=== Section Start ===

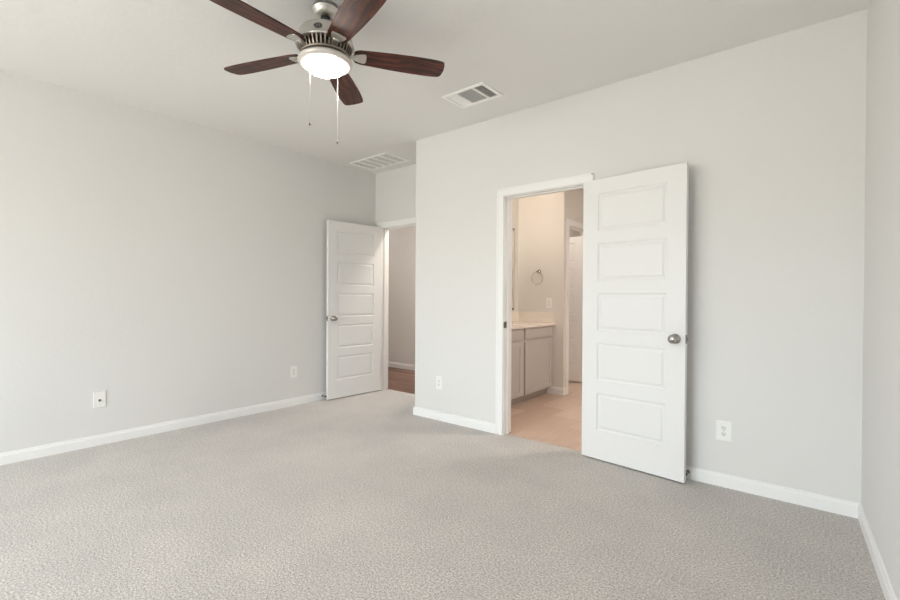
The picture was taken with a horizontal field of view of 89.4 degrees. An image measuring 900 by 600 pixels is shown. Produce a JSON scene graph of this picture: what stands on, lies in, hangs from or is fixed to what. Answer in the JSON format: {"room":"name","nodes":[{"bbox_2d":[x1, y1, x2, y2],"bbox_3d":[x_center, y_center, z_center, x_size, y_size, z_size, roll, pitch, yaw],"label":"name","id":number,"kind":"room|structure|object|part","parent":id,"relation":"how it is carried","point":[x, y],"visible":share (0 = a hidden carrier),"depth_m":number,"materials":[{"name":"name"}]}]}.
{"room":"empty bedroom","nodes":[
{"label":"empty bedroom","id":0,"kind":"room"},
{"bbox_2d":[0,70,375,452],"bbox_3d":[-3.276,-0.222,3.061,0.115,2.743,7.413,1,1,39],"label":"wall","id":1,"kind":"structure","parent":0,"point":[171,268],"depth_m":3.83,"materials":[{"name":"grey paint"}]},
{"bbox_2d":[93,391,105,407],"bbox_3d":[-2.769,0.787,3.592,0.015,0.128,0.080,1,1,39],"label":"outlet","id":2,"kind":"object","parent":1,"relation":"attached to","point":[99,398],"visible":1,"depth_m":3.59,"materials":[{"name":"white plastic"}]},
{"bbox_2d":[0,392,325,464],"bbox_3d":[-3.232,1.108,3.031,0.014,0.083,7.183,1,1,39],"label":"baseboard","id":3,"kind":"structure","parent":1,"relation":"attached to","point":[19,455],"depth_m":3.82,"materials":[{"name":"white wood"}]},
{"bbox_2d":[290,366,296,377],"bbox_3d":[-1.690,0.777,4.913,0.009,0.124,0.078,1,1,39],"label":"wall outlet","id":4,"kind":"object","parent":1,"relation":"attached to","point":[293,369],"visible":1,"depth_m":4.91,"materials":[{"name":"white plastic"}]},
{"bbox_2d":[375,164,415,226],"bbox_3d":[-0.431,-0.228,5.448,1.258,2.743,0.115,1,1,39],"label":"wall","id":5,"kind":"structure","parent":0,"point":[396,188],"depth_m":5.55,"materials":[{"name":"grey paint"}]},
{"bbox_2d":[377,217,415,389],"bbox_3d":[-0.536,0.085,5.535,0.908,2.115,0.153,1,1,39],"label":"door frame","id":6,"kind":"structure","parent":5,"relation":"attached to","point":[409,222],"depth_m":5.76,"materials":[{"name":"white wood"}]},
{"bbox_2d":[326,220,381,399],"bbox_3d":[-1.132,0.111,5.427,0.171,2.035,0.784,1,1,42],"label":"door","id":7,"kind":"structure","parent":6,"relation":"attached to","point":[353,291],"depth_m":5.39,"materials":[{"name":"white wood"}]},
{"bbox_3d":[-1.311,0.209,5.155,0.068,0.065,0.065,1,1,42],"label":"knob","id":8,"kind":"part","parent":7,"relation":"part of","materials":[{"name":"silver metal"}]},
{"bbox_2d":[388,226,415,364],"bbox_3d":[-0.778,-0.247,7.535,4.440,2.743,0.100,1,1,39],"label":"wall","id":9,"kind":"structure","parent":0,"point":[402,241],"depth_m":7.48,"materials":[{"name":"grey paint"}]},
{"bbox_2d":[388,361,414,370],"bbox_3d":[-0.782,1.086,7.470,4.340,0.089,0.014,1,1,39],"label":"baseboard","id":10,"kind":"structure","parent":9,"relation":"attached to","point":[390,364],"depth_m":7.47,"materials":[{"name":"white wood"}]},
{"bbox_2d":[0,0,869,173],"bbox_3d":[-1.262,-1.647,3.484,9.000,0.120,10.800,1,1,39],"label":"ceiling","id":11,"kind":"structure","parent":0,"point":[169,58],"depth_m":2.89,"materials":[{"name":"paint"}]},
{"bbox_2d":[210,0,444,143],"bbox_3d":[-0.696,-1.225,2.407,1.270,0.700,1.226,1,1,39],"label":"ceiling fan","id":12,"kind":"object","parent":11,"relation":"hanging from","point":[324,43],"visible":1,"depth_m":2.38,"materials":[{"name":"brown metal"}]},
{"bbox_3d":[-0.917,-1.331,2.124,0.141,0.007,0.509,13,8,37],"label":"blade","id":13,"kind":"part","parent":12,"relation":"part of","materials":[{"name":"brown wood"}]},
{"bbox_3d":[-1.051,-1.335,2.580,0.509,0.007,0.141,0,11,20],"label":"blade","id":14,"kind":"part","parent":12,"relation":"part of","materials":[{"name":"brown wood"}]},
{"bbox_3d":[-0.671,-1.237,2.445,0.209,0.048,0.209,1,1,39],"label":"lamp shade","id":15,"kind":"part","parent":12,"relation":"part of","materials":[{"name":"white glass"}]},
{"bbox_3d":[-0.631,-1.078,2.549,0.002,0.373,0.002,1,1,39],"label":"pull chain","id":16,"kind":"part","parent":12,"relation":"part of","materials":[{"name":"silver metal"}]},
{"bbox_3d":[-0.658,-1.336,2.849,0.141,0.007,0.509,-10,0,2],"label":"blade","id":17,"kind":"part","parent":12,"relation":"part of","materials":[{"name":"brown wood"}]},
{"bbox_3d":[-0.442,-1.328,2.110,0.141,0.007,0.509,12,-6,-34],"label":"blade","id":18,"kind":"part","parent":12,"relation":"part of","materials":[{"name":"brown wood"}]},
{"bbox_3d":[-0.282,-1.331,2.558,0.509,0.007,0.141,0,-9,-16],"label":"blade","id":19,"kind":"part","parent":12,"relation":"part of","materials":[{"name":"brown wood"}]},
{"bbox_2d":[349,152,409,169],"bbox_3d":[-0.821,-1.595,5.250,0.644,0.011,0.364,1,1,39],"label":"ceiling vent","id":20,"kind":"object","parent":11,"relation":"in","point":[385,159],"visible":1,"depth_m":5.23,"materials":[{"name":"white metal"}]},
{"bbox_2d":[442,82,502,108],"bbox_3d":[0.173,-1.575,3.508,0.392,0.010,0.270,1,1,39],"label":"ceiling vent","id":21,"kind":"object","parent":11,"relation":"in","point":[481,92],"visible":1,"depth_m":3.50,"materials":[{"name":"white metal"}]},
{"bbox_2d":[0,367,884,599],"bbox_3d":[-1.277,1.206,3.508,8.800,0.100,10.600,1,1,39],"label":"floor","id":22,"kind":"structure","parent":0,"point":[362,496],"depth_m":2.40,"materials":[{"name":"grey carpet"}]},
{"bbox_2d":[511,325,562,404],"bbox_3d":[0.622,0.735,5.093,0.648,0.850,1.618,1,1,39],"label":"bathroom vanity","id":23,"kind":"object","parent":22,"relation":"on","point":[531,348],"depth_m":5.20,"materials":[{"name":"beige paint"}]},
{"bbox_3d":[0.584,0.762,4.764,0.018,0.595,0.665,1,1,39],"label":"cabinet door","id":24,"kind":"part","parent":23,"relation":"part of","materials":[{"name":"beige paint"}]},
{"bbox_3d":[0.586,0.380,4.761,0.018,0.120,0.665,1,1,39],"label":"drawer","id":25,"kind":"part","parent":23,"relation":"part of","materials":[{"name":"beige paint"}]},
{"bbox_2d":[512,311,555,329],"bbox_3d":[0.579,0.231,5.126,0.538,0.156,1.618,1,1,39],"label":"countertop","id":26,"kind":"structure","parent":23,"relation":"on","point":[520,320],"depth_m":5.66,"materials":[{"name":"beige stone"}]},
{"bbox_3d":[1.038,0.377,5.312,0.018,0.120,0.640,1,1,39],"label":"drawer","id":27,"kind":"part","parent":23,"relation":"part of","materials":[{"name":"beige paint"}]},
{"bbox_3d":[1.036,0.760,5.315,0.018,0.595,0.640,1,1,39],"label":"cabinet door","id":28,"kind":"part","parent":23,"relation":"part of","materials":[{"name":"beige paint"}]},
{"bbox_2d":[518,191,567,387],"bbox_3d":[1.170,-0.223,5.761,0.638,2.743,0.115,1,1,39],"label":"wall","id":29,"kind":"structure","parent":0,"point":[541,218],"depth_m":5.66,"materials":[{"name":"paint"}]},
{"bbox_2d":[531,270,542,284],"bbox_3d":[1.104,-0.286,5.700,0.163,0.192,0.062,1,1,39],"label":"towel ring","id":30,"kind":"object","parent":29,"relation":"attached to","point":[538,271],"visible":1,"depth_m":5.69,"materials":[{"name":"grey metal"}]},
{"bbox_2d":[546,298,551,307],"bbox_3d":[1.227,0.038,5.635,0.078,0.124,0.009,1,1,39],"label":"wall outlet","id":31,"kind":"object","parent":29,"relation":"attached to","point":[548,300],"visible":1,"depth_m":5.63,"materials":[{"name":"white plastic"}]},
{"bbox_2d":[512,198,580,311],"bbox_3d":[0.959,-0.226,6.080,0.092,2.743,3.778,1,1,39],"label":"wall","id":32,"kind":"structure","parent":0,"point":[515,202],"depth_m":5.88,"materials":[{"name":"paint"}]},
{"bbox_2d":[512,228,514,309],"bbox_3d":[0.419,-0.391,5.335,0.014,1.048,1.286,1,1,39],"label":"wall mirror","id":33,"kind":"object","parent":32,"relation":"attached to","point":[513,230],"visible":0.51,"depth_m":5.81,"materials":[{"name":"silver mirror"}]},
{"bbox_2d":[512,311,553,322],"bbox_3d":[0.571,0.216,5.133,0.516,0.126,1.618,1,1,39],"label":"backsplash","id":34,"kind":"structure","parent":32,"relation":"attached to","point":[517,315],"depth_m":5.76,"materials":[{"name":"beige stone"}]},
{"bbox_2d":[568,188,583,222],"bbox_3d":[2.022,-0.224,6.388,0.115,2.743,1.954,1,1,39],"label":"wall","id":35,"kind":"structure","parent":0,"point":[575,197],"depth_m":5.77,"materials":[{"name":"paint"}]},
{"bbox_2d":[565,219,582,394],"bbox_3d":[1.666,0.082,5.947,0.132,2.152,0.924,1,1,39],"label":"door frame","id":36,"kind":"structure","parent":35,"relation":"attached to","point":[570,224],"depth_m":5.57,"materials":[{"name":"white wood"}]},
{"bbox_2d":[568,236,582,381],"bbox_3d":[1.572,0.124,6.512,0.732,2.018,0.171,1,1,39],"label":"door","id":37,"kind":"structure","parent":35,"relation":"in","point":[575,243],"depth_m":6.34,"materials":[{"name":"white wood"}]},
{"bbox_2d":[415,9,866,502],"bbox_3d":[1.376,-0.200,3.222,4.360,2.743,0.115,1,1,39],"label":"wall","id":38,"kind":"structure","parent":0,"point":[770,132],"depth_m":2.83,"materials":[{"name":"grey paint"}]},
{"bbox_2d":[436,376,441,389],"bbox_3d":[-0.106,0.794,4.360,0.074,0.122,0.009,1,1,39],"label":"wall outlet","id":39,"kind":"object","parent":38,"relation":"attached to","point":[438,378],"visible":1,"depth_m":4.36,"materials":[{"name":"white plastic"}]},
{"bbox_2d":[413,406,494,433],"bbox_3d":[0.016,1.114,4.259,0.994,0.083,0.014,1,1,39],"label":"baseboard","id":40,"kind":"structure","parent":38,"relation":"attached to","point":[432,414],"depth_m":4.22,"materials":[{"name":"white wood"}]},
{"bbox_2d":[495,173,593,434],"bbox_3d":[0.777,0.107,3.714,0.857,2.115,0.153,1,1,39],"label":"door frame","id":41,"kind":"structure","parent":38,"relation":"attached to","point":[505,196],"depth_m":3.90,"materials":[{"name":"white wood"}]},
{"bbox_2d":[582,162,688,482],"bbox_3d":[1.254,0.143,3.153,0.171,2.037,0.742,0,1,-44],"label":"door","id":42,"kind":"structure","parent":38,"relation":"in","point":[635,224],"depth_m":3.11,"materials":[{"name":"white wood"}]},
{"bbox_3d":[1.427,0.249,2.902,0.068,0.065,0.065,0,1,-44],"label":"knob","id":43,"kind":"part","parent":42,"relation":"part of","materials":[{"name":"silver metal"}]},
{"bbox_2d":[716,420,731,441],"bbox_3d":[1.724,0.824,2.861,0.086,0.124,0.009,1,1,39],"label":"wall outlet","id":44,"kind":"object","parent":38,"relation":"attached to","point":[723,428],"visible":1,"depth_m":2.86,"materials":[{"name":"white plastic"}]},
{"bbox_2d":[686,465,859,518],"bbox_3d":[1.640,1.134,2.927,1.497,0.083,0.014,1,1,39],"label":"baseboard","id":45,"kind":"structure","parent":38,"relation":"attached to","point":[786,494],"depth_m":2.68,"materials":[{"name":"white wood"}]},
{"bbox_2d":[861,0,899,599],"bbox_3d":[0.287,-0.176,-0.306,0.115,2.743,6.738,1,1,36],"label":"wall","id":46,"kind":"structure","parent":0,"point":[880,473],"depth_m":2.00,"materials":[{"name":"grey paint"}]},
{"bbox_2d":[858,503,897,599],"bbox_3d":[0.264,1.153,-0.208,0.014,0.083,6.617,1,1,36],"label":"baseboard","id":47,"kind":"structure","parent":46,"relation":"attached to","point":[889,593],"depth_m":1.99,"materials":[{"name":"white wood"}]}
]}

=== Section End ===

Task: Reply with a number alone, the number of lines of the records that hold the word "drawer".

Answer space: 2